I stared down the line to the spot where the mill-wheel had hummed so pleasantly, and the compassionate sentence I was about to utter withered up and died on my lips.
"But to-day—Oh, to-day, sir—"
"What's happening to-day?"
"She's comin' down to see me for an hour or two; an' I've got a holiday to meet her. 'Tis our Golden Weddin', sir."
"But why are you meeting her at this station instead of Tregarrick? She can't walk, and you have no horse and trap; whereas there's always a 'bus at Tregarrick."

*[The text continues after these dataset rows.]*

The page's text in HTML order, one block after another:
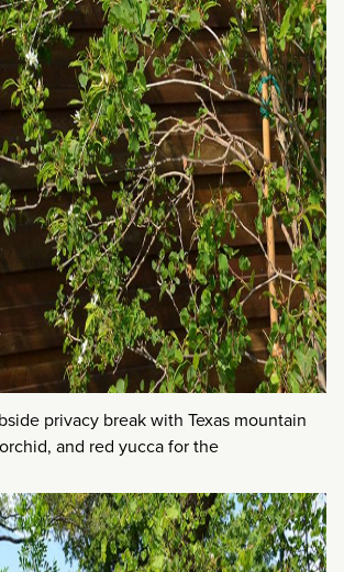
privacy break with Texas mountain
and red yucca for the
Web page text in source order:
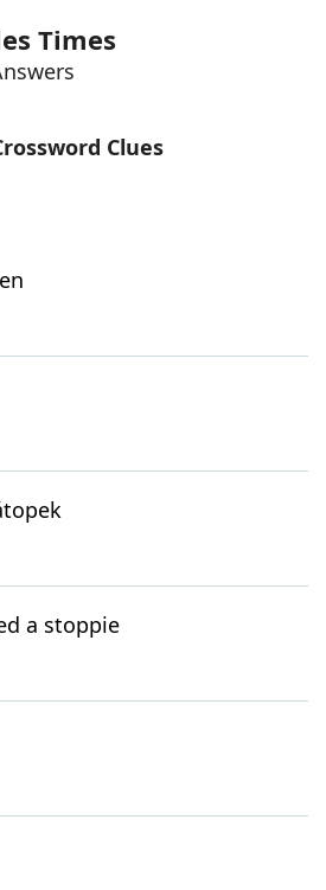
Times
Clues
a stoppie
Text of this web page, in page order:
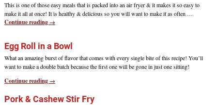
This is one of those easy meals that is packed into an air fryer & it makes it so easy to
make it all at once! It is healthy & delicious so you will want to make it as often …
Continue reading →
Egg Roll in a Bowl
What an amazing burst of flavor that comes with every single bite of this recipe! You’ll
want to make a double batch because the first one will be gone in just one sitting!
Continue reading →
Pork & Cashew Stir Fry
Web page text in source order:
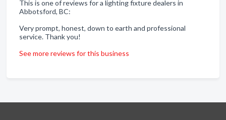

"Well, you see, sir, there's a very tidy little cottage below where they sell ginger-beer, an' I've got a whack o' vittles in the basket here, besides what William is bringin'—William an' his wife are comin' down with her. They'll take her back by the last train up; an' I thought, as 'twas so little a while, an' the benches here are so comfortable, we'd pass our day 'pon the platform here. 'Tis within sight o' the old home, too, or ruther o' the spot where the old home used to be: an' though 'tis little notice she seems to take o' things, one never can tell if poor creatures in that state hain't pleased behind all their dazed looks. What do you think, sir?"
The whistle sounded up the valley, and mercifully prevented my answer. I saw the woman for an instant as she was brought out of the train and carried to the bench. She did not recognise the man she had married fifty years before: but as we moved out of the station, he was sitting beside her, his face transfigured with a solemn joy.